Plus de cinquante ans après, des bébés continuent de naître avec des malformations, et plusieurs millions d’hectares de forêt et de mangrove sont toujours pollués par la dioxine. Mais ce qui est devenu le premier écocide de l’histoire n’a pas suffi aux juges pour mettre en cause Monsanto, Dow Chemical et la dizaine d’autres multinationales ayant fourni l’armée américaine. Pas de quoi faire baisser les bras à l’ancienne journaliste et résistante.

Le verdict vient de tomber. Quelle est votre réaction ?

Je ne pense pas que nous ayons perdu, même si la décision de la cour d’appel est telle qu’elle ne nous arrange pas. Nous ne sommes pas très surpris, je ne suis pas si déçue que ça non plus. Bien sûr, nous avons espéré et attendu que les juges de la cour d’appel soient plus forts que ceux du tribunal judiciaire d’Évry. Mais c’est une décision conservatrice, selon mes avocats.

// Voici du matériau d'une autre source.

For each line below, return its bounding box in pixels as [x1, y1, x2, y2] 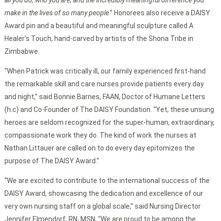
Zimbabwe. [4, 47, 39, 56]
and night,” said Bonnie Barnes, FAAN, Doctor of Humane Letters [4, 93, 205, 101]
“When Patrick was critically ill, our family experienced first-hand [4, 67, 206, 75]
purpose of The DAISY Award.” [4, 157, 99, 165]
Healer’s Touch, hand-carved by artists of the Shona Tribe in [4, 35, 193, 43]
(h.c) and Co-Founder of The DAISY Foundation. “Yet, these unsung [4, 106, 214, 114]
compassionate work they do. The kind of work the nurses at [4, 131, 196, 140]
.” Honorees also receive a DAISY [109, 9, 210, 17]
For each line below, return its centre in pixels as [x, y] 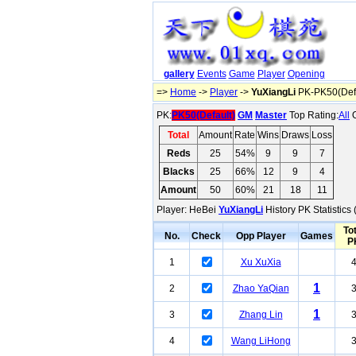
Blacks [178, 172]
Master [271, 115]
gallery [179, 74]
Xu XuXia [261, 262]
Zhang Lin [261, 315]
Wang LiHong [261, 341]
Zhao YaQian [261, 288]
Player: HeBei [188, 210]
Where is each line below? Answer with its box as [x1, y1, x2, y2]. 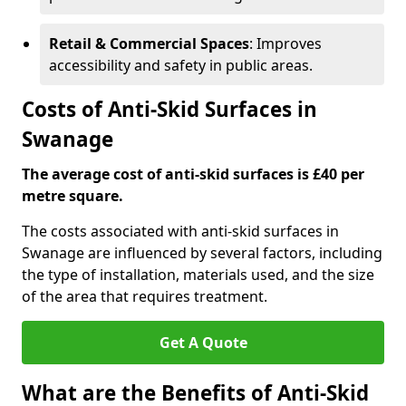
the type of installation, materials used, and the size [22, 265, 374, 285]
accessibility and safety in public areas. [49, 55, 313, 75]
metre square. [22, 186, 123, 206]
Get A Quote [159, 333, 247, 353]
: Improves [249, 34, 322, 53]
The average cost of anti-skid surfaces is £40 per [22, 164, 364, 184]
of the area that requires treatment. [22, 286, 267, 306]
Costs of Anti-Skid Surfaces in [22, 95, 317, 123]

Les avocats des multinationales qui ont produit l’agent orange ont été très virulents envers vous lors des deux audiences de 2021 et 2024. Comment êtes-vous parvenue à rester calme ?

À travers leur méchanceté et leur mépris, ils montrent leur faiblesse et le fait qu’ils ont peur de moi, mais aussi de la justice quant à notre cause et notre combat. Ils ont dit : « Madame Tran To Nga ne peut pas prouver qu’elle a été victime de l’agent orange, elle ne fait que rameuter des personnes. »

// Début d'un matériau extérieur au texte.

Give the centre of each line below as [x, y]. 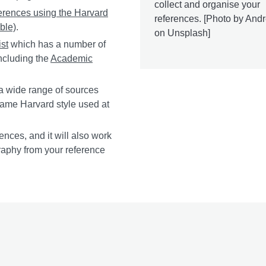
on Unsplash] [182, 33]
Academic [72, 58]
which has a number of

Mais si la véritable justice n’était pas de mon côté, comment aurais-je fait, moi, une personne âgée, pour rassembler sur la place de la République ces centaines de personnes de tous âges qui ont crié « Justice pour Tran To Nga » ? Comme à Évry, ils montrent qu’ils ont peur de la justice et de la vérité. Moi, je n’ai pas peur d’eux

Les soutiens qui vous accompagnent au quotidien vous aident-ils aussi à mieux supporter leur cynisme ?

C’est vrai qu’ils ont été choquants et particulièrement méchants. Mais ils ne voient pas mes maladies, et je ne m’en plains pas. Ce n’est pas grave, nous ne réagissons pas aux mensonges. Nous allons continuer à prouver au monde que la justice est de notre côté, et nous allons poursuivre notre lutte pour les victimes de l’écocide, les déshérités et les malheureux. C’est pour ça qu’ils ont peur : ils sont seuls, alors que nous étions entourés d’amis qui ont attendu quatre heures pour nous témoigner leur sympathie, leur générosité et leur soutien.

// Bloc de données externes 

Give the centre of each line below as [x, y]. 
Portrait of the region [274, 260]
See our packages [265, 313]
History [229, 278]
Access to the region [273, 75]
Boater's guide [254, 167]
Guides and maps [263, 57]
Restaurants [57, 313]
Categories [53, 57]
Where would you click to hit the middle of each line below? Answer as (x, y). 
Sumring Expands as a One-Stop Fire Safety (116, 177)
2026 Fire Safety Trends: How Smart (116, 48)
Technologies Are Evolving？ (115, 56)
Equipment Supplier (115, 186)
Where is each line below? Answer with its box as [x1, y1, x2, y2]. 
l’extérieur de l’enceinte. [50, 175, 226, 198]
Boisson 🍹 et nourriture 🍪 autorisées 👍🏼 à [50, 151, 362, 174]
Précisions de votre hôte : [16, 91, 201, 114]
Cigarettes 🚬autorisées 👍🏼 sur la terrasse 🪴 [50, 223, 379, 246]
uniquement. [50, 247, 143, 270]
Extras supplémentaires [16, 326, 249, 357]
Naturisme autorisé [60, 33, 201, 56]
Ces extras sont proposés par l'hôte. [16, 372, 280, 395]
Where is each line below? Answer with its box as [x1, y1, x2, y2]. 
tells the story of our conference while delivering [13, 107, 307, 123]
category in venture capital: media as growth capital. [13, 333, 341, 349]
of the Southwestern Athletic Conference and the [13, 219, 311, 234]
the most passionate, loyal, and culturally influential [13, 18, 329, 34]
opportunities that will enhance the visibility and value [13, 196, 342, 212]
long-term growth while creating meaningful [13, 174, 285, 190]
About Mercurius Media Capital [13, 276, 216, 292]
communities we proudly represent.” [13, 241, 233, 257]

Pas à Tran To Nga, mais à notre combat. Parce que cette action n’est pas que notre combat, c’est celui de tous ceux qui sont épris de justice et qui aiment aider les plus malheureux qu’eux. Ce n’est pas que nous soyons très heureux nous-mêmes, mais il y a pire, et on peut encore aider, on le prouve.

Comment s’annoncent les semaines à venir ?

Je vais revenir en France, assister à une réunion du comité de soutien. Nous ferons une conférence de presse et appellerons à un rassemblement. Avec William Bourdon et Bertrand Repolt (ses avocats – NDLR), nous avons tout de suite pris la décision de nous pourvoir en cassation. C’était prévu. On avance, toujours, on ne s’arrête pas. Donc, non, ne croyez pas que nous soyons déçus. Je n’ai pas perdu courage, je suis plus déterminée que jamais à mener ce combat.